Para el momento en que el pasado verano se produjo la olvidada matanza de diecisiete viandantes por la Rambla de Barcelona, los pregoneros de la agitación permanente, especialmente crecidos por la notoriedad que les otorga el gobierno de las principales ciudades españolas, habían llevado a su máximo apogeo una insidiosa campaña contra los turistas y, más concretamente, contra la proliferación de alojamientos  que permiten a millones de personas de todo el mundo organizar sus vacaciones en un circuito alternativo a los hoteles por un precio generalmente más económico.

En un país como España, que recibió en 2016, repartidos de forma muy desigual, 75 millones de visitantes extranjeros, quienes, además, generaron, junto a los turistas nacionales, unos ingresos de 120.000 millones de euros (el 11,1% del PIB) y un volumen de empleo de 2,5 millones de personas, los políticos deberían ser especialmente cautos a la hora de atizar descalificaciones contra unas personas que dinamizan tanto la vida y la economía. Es verdad que, en contados casos, el turismo masivo provoca también costes y problemas relacionados con la saturación de las calles y los transportes o la mayor escasez de viviendas para los residentes en zonas determinadas de algunas ciudades. Ahora bien, cabe preguntarse, en primer lugar, hasta qué punto son ciertos los fenómenos que denuncian esos políticos que creen que las administraciones públicas pueden, no solo planificar de forma óptima todas las infraestructuras de una ciudad, sino también la actuación de millones de personas sometidas a sus regulaciones, y, en segundo lugar, si no son ellos los máximos responsables del estado de cosas.

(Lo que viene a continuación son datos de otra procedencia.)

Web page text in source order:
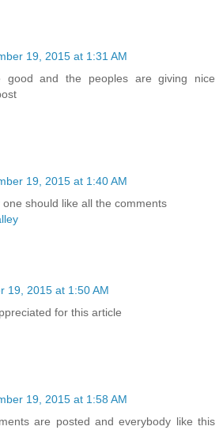
19, 2015 at 1:31 AM
good and the peoples are giving nice
19, 2015 at 1:40 AM
one should like all the comments
19, 2015 at 1:50 AM
for this article
19, 2015 at 1:58 AM
are posted and everybody like this
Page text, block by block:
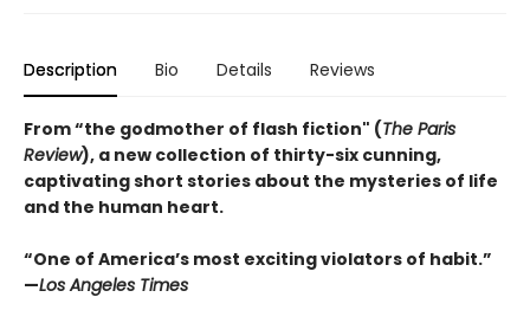
Description Bio Details Reviews
From “the godmother of flash fiction" (The Paris
Review), a new collection of thirty-six cunning,
captivating short stories about the mysteries of life
and the human heart.
“One of America’s most exciting violators of habit.”
—Los Angeles Times
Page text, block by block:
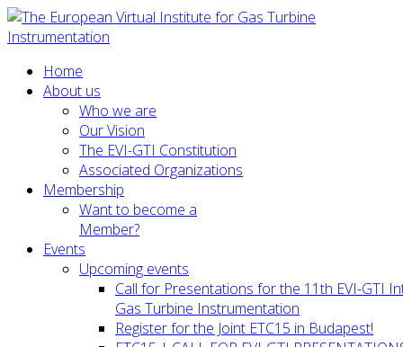
Home
About us
Who we are
Our Vision
The EVI-GTI Constitution
Associated Organizations
Membership
Want to become a
Member?
Events
Upcoming events
Call for Presentations for the 11th EVI-GTI
Gas Turbine Instrumentation
Register for the Joint ETC15 in Budapest!
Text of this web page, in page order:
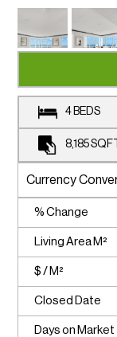
4 BEDS
8,185SQFT
% Change
Living Area M²
$ / M²
Closed Date
Days on Market
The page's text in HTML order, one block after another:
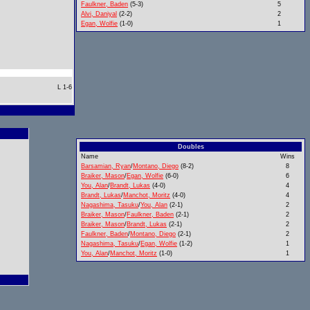
L 1-6
Faulkner, Baden (5-3)
5
Alvi, Daniyal (2-2)
2
Egan, Wolfie (1-0) 1
Doubles
Name
Wins
Barsamian, Ryan/Montano, Diego (8-2)
8
Braiker, Mason/Egan, Wolfie (6-0)
6
You, Alan/Brandt, Lukas (4-0)
4
Brandt, Lukas/Manchot, Moritz (4-0)
4
Nagashima, Tasuku/You, Alan (2-1)
2
Braiker, Mason/Faulkner, Baden (2-1)
2
Braiker, Mason/Brandt, Lukas (2-1)
2
Faulkner, Baden/Montano, Diego (2-1)
2
Nagashima, Tasuku/Egan, Wolfie (1-2)
1
You, Alan/Manchot, Moritz (1-0) 1
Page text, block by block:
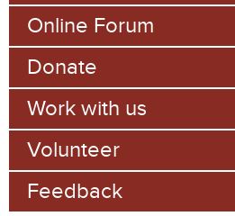
Online Forum
Donate
Work with us
Volunteer
Feedback
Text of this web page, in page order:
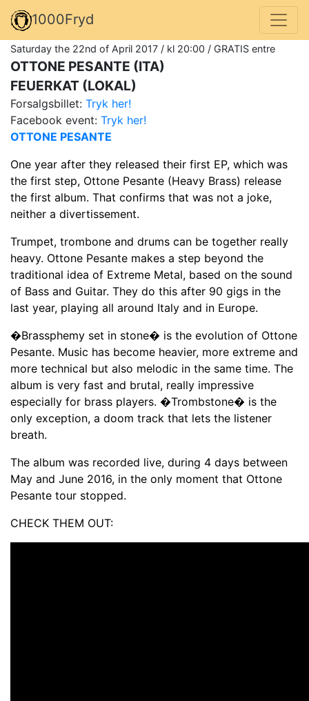
1000Fryd
Saturday the 22nd of April 2017 / kl 20:00 / GRATIS entre
OTTONE PESANTE (ITA)
FEUERKAT (LOKAL)
Forsalgsbillet: Tryk her!
Facebook event: Tryk her!
OTTONE PESANTE
One year after they released their first EP, which was
the first step, Ottone Pesante (Heavy Brass) release
the first album. That confirms that was not a joke,
neither a divertissement.
Trumpet, trombone and drums can be together really
heavy. Ottone Pesante makes a step beyond the
traditional idea of Extreme Metal, based on the sound
of Bass and Guitar. They do this after 90 gigs in the
last year, playing all around Italy and in Europe.
�Brassphemy set in stone� is the evolution of Ottone
Pesante. Music has become heavier, more extreme and
more technical but also melodic in the same time. The
album is very fast and brutal, really impressive
especially for brass players. �Trombstone� is the
only exception, a doom track that lets the listener
breath.
The album was recorded live, during 4 days between
May and June 2016, in the only moment that Ottone
Pesante tour stopped.
CHECK THEM OUT:
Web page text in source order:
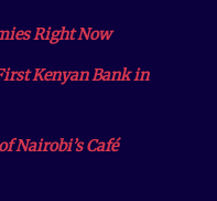
Right Now
Kenyan Bank in
Nairobi’s Café
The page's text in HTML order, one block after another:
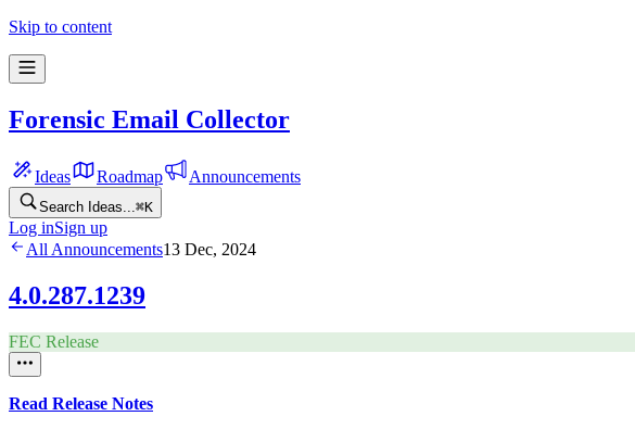
Skip to content
Forensic Email Collector
Ideas Roadmap Announcements
Search Ideas... ⌘K
Log inSign up
All Announcements13 Dec, 2024
4.0.287.1239
FEC Release
Read Release Notes
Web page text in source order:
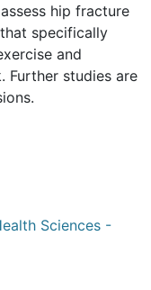
hip fracture
specifically
and
Further studies are
Sciences -
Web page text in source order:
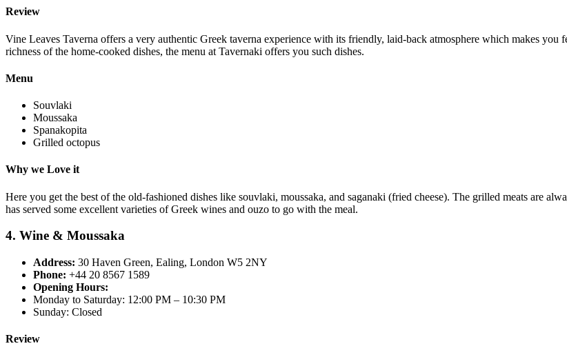
Review
Vine Leaves Taverna offers a very authentic Greek taverna experience with its friendly, laid-back atmosphere which makes
richness of the home-cooked dishes, the menu at Tavernaki offers you such dishes.
Menu
Souvlaki
Moussaka
Spanakopita
Grilled octopus
Why we Love it
Here you get the best of the old-fashioned dishes like souvlaki, moussaka, and saganaki (fried cheese). The grilled meats are
has served some excellent varieties of Greek wines and ouzo to go with the meal.
4. Wine & Moussaka
Address: 30 Haven Green, Ealing, London W5 2NY
Phone: +44 20 8567 1589
Opening Hours:
Monday to Saturday: 12:00 PM – 10:30 PM
Sunday: Closed
Review
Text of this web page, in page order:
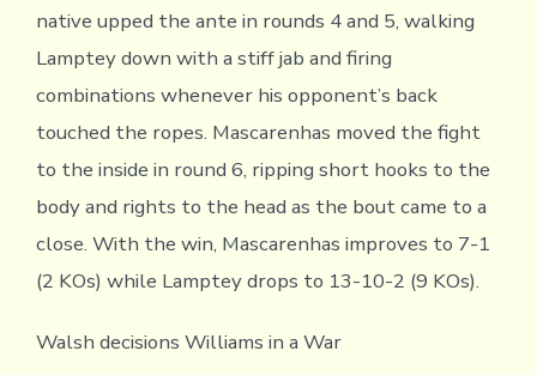
native upped the ante in rounds 4 and 5, walking
Lamptey down with a stiff jab and firing
combinations whenever his opponent’s back
touched the ropes. Mascarenhas moved the fight
to the inside in round 6, ripping short hooks to the
body and rights to the head as the bout came to a
close. With the win, Mascarenhas improves to 7-1
(2 KOs) while Lamptey drops to 13-10-2 (9 KOs).
Walsh decisions Williams in a War
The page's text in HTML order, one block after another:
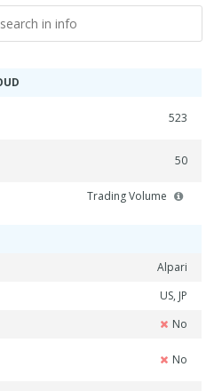
523
50
Trading Volume
Alpari
US, JP
No
No
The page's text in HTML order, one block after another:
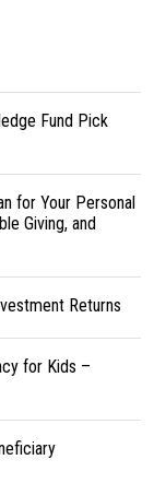
Fund Pick
for Your Personal
Giving, and
Returns
for Kids –
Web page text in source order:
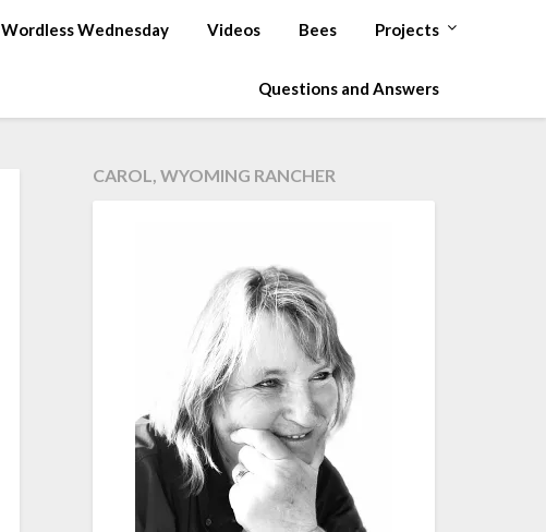
Wordless Wednesday Videos Bees Projects
Questions and Answers
CAROL, WYOMING RANCHER
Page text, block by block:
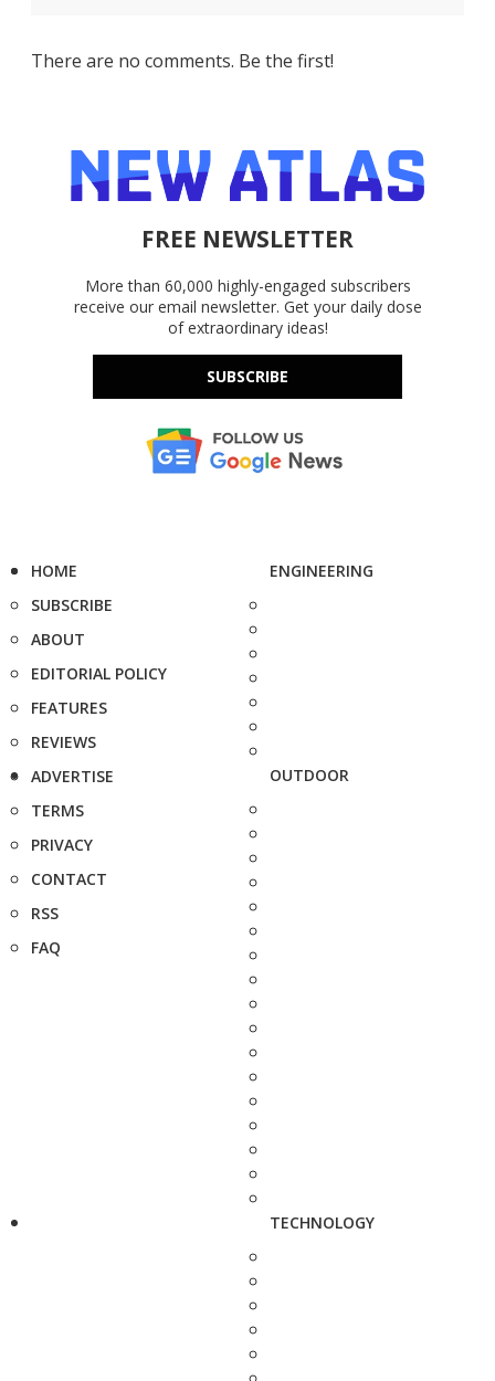
There are no comments. Be the first!
FREE NEWSLETTER
More than 60,000 highly-engaged subscribers
receive our email newsletter. Get your daily dose
of extraordinary ideas!
SUBSCRIBE
HOME
SUBSCRIBE
ABOUT
EDITORIAL POLICY
FEATURES
REVIEWS
ADVERTISE
TERMS
PRIVACY
CONTACT
RSS
FAQ
ENGINEERING
OUTDOOR
TECHNOLOGY
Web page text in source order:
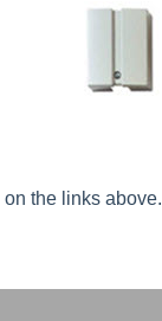
the links above.
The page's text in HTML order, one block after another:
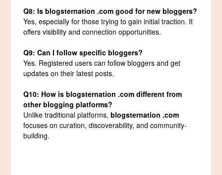
Q8: Is blogsternation .com good for new bloggers?
Yes, especially for those trying to gain initial traction. It
offers visibility and connection opportunities.
Q9: Can I follow specific bloggers?
Yes. Registered users can follow bloggers and get
updates on their latest posts.
Q10: How is blogsternation .com different from
other blogging platforms?
Unlike traditional platforms,blogsternation .com
focuses on curation, discoverability, and community-
building.
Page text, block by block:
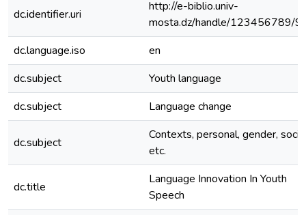
dc.identifier.uri
http://e-biblio.univ-
mosta.dz/handle/123456789/
dc.language.iso
en
dc.subject
Youth language
dc.subject
Language change
dc.subject
Contexts, personal, gender,
etc.
dc.title
Language Innovation In Youth
Speech
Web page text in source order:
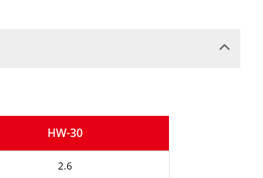
HW-30
2.6

Para responder a la primera cuestión, no cabe olvidar que la acuñación de palabros como “gentrificación” –término derivado de “gentry” en inglés, el cual propongo comparar con “hidalguización” o “aristocratización” para comprender lo grotescos que pueden ser algunos modismos– presupone una ideología conservadora, o incluso reaccionaria, que reclama la decidida intervención de los poderes públicos para revertir o paralizar los cambios espontáneos en las ciudades decididos por los individuos. En efecto, supongamos –lo cual es mucho suponer– que en una ciudad donde, al menos, se respeta nominalmente el derecho de propiedad, los individuos más acaudalados –tanto autóctonos como extranjeros– actuaran guiados por los mismos gustos y caprichos y se dedicaran a adquirir como posesos los inmuebles existentes en una zona determinada todo lo amplía que se quiera para vivir ellos mismos o –esperando un rendimiento de su inversión– alquilarlos para inquilinos que paguen rentas más altas que las existentes previamente o para turistas con mucha rotación ¿Sería esto malo o bueno por sí mismo? En mi opinión, ni una cosa ni la otra, siempre y cuando ningún propietario actual fuera coaccionado para vender su inmueble a otros inversores[i]. Más bien al contrario, debería estar vedado a cualquier poder público interferir en las decisiones libres de las personas implicadas en las transacciones inmobiliarias.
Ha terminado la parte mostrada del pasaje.